Records from a data source:
◇ ◇ ◇
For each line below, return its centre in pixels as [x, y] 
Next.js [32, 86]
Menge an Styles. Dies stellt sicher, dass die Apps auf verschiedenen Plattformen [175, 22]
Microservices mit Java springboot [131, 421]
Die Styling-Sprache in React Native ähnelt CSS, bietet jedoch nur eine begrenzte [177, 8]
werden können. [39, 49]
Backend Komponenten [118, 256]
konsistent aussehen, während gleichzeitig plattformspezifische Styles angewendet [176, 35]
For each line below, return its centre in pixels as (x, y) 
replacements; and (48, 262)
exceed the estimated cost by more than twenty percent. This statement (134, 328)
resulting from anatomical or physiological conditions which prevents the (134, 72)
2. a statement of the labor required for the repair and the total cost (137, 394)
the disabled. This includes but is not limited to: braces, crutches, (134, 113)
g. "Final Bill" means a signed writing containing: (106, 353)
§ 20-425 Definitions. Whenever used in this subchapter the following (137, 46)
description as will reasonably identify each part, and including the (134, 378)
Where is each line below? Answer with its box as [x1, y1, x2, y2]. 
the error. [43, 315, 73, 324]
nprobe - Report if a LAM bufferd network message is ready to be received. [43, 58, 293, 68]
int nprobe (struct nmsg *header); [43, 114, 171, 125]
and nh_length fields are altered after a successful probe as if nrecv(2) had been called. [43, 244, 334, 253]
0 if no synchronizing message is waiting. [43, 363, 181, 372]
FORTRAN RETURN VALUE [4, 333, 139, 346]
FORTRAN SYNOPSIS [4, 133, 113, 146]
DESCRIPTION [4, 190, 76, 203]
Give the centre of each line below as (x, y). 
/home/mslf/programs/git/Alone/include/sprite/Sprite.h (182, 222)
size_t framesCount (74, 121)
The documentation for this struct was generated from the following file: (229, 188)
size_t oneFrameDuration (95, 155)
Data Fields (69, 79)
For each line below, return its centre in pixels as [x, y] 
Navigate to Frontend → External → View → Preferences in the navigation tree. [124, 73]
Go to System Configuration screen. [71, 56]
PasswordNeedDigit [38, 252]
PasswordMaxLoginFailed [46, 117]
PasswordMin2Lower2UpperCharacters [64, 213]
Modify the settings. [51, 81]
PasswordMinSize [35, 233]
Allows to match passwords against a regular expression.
◇ ◇ ◇
PROBLEM DESCRIPTION: The answer must be every line of the records that contains the word "struct".

ANSWER TO THIS TASK:
int nprobe (struct nmsg *header); [43, 114, 171, 125]
The documentation for this struct was generated from the following file: (229, 188)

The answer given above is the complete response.